*EXERCISE GOAL*. This task calls for the lines below starting at the one containing "Better Weather: 20260424: Apr 24, 2026" and ending at the one containing "AuthorKelly• Last modified2024-11-19", repeated exactly with both ends kept and pictures left out.

*EXERCISE MATERIAL*.
= = = = = = =

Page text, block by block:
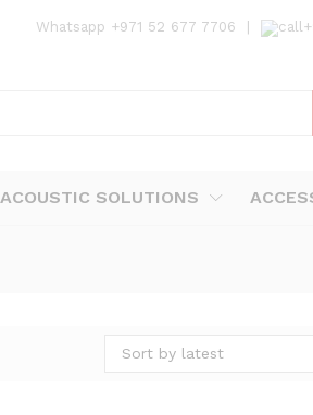
Whatsapp +971 52 677 7706
ACOUSTIC SOLUTIONS
Sort by latest
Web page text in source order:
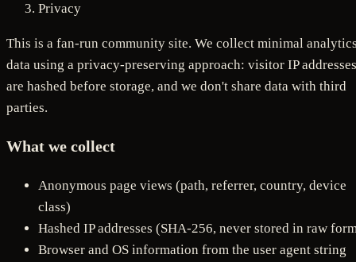
Privacy
This is a fan-run community site. We collect minimal
data using a privacy-preserving approach: visitor IP addresses
are hashed before storage, and we don't share data with third
parties.
What we collect
Anonymous page views (path, referrer, country, device
class)
Hashed IP addresses (SHA-256, never stored in raw
Browser and OS information from the user agent string
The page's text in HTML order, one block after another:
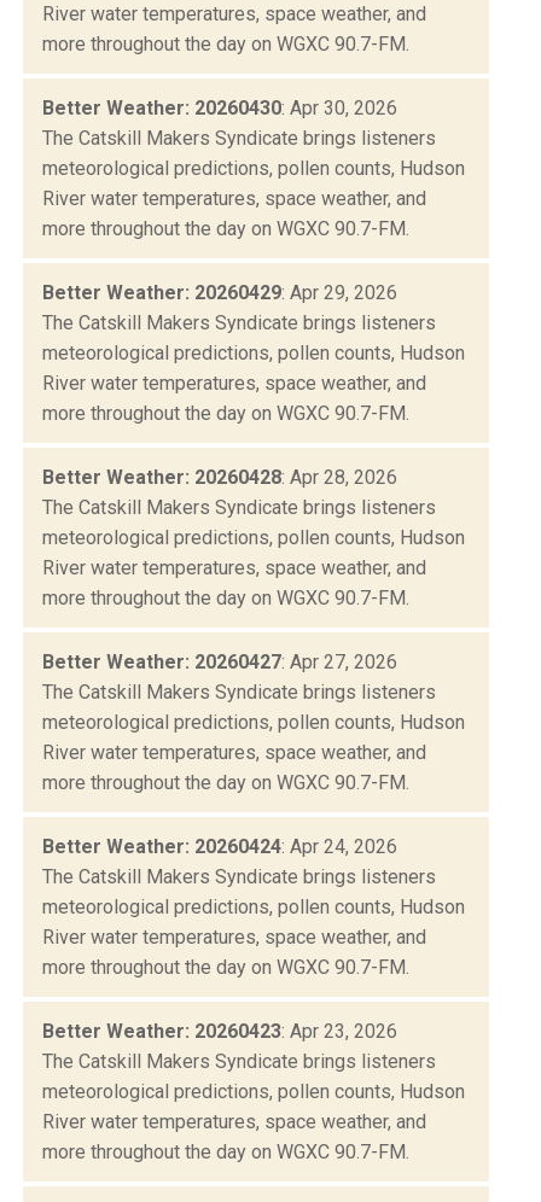
River water temperatures, space weather, and
more throughout the day on WGXC 90.7-FM.
Better Weather: 20260430: Apr 30, 2026
The Catskill Makers Syndicate brings listeners
meteorological predictions, pollen counts, Hudson
River water temperatures, space weather, and
more throughout the day on WGXC 90.7-FM.
Better Weather: 20260429: Apr 29, 2026
The Catskill Makers Syndicate brings listeners
meteorological predictions, pollen counts, Hudson
River water temperatures, space weather, and
more throughout the day on WGXC 90.7-FM.
Better Weather: 20260428: Apr 28, 2026
The Catskill Makers Syndicate brings listeners
meteorological predictions, pollen counts, Hudson
River water temperatures, space weather, and
more throughout the day on WGXC 90.7-FM.
Better Weather: 20260427: Apr 27, 2026
The Catskill Makers Syndicate brings listeners
meteorological predictions, pollen counts, Hudson
River water temperatures, space weather, and
more throughout the day on WGXC 90.7-FM.
Better Weather: 20260424: Apr 24, 2026
The Catskill Makers Syndicate brings listeners
meteorological predictions, pollen counts, Hudson
River water temperatures, space weather, and
more throughout the day on WGXC 90.7-FM.
Better Weather: 20260423: Apr 23, 2026
The Catskill Makers Syndicate brings listeners
meteorological predictions, pollen counts, Hudson
River water temperatures, space weather, and
more throughout the day on WGXC 90.7-FM.
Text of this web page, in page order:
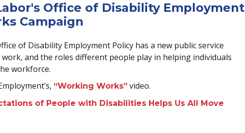
Office of Disability Employment
Campaign
of Disability Employment Policy has a new public service
and the roles different people play in helping individuals
workforce.
“Working Works” video.
of People with Disabilities Helps Us All Move
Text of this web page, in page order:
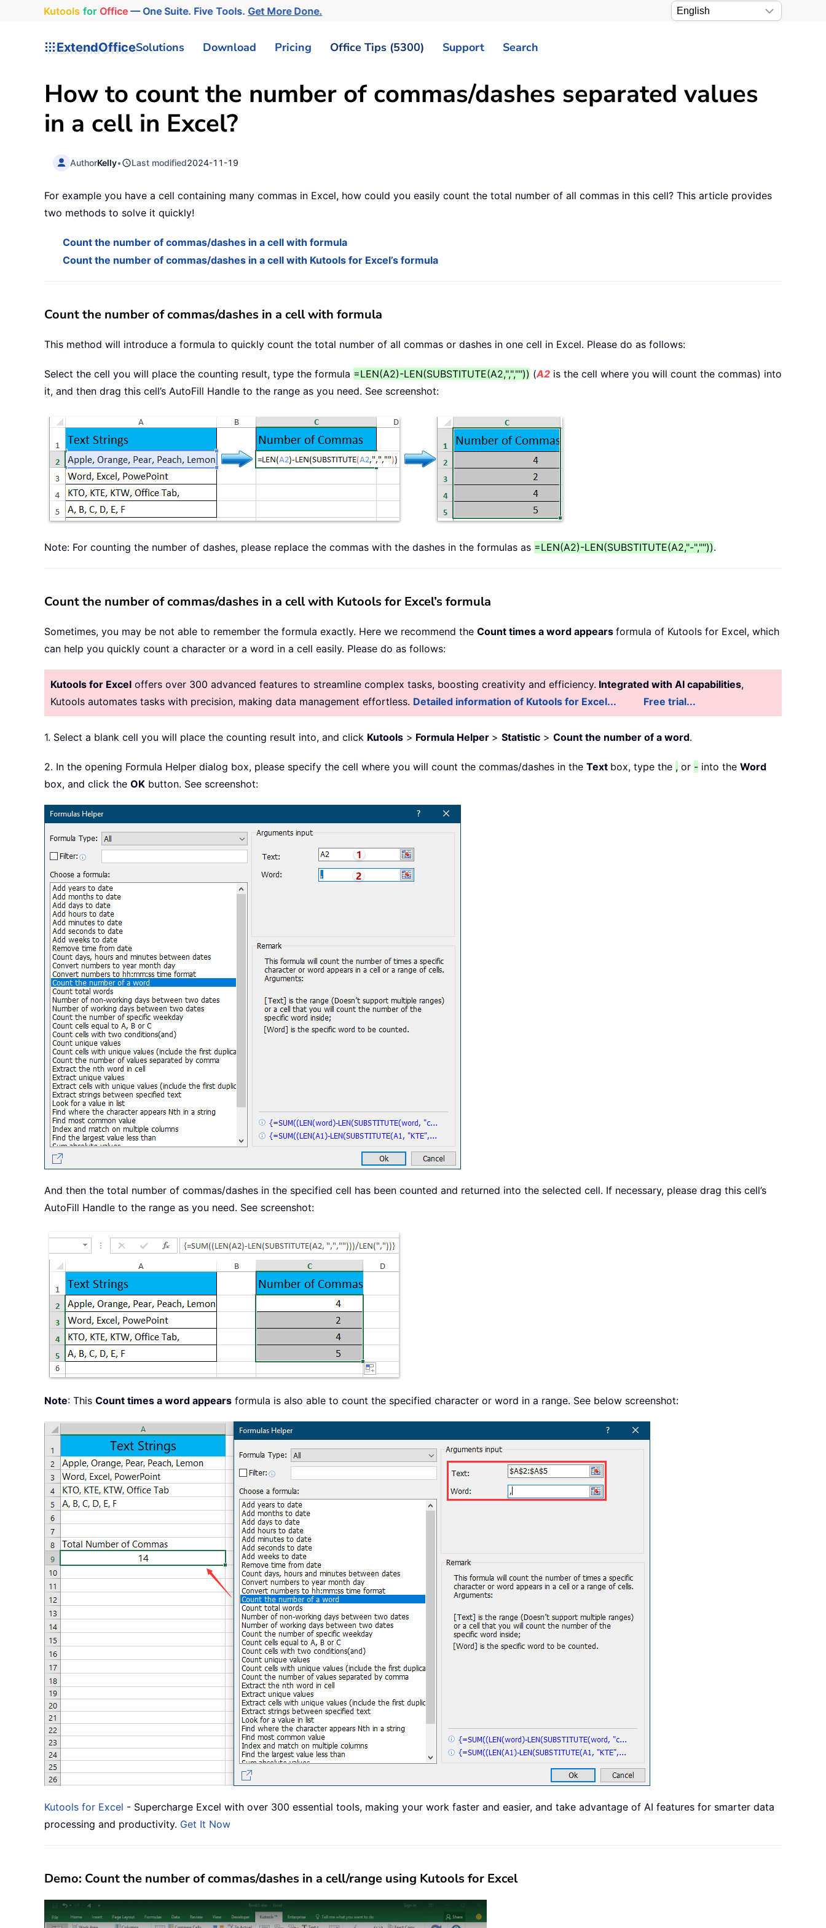
Kutools for Office— One Suite. Five Tools.Get More Done.
ExtendOfficeSolutions Download Pricing Office Tips (5300) Support Search
How to count the number of commas/dashes separated values
in a cell in Excel?
AuthorKelly• Last modified2024-11-19
For example you have a cell containing many commas in Excel, how could you easily count the total number of all commas in this cell? This article provides
two methods to solve it quickly!
Count the number of commas/dashes in a cell with formula
Count the number of commas/dashes in a cell with Kutools for Excel’s formula
Count the number of commas/dashes in a cell with formula
This method will introduce a formula to quickly count the total number of all commas or dashes in one cell in Excel. Please do as follows:
Select the cell you will place the counting result, type the formula =LEN(A2)-LEN(SUBSTITUTE(A2,",","")) (A2 is the cell where you will count the commas) into
it, and then drag this cell’s AutoFill Handle to the range as you need. See screenshot:
Note: For counting the number of dashes, please replace the commas with the dashes in the formulas as =LEN(A2)-LEN(SUBSTITUTE(A2,"-","")).
Count the number of commas/dashes in a cell with Kutools for Excel’s formula
Sometimes, you may be not able to remember the formula exactly. Here we recommend the Count times a word appears formula of Kutools for Excel, which
can help you quickly count a character or a word in a cell easily. Please do as follows:
Kutools for Excel offers over 300 advanced features to streamline complex tasks, boosting creativity and efficiency. Integrated with AI capabilities,
Kutools automates tasks with precision, making data management effortless. Detailed information of Kutools for Excel... Free trial...
1. Select a blank cell you will place the counting result into, and click Kutools > Formula Helper > Statistic > Count the number of a word.
2. In the opening Formula Helper dialog box, please specify the cell where you will count the commas/dashes in the Text box, type the , or - into the Word
box, and click the OK button. See screenshot:
And then the total number of commas/dashes in the specified cell has been counted and returned into the selected cell. If necessary, please drag this cell’s
AutoFill Handle to the range as you need. See screenshot:
Note: This Count times a word appears formula is also able to count the specified character or word in a range. See below screenshot:
Kutools for Excel - Supercharge Excel with over 300 essential tools, making your work faster and easier, and take advantage of AI features for smarter data
processing and productivity. Get It Now
Demo: Count the number of commas/dashes in a cell/range using Kutools for Excel

= = = = = = =

*ANSWER TO THE EXERCISE*.
Better Weather: 20260424: Apr 24, 2026
The Catskill Makers Syndicate brings listeners
meteorological predictions, pollen counts, Hudson
River water temperatures, space weather, and
more throughout the day on WGXC 90.7-FM.
Better Weather: 20260423: Apr 23, 2026
The Catskill Makers Syndicate brings listeners
meteorological predictions, pollen counts, Hudson
River water temperatures, space weather, and
more throughout the day on WGXC 90.7-FM.
Text of this web page, in page order:
Office of Disability Employment
Campaign
of Disability Employment Policy has a new public service
and the roles different people play in helping individuals
workforce.
“Working Works” video.
of People with Disabilities Helps Us All Move
Text of this web page, in page order:
Kutools for Office— One Suite. Five Tools.Get More Done.
ExtendOfficeSolutions Download Pricing Office Tips (5300) Support Search
How to count the number of commas/dashes separated values
in a cell in Excel?
AuthorKelly• Last modified2024-11-19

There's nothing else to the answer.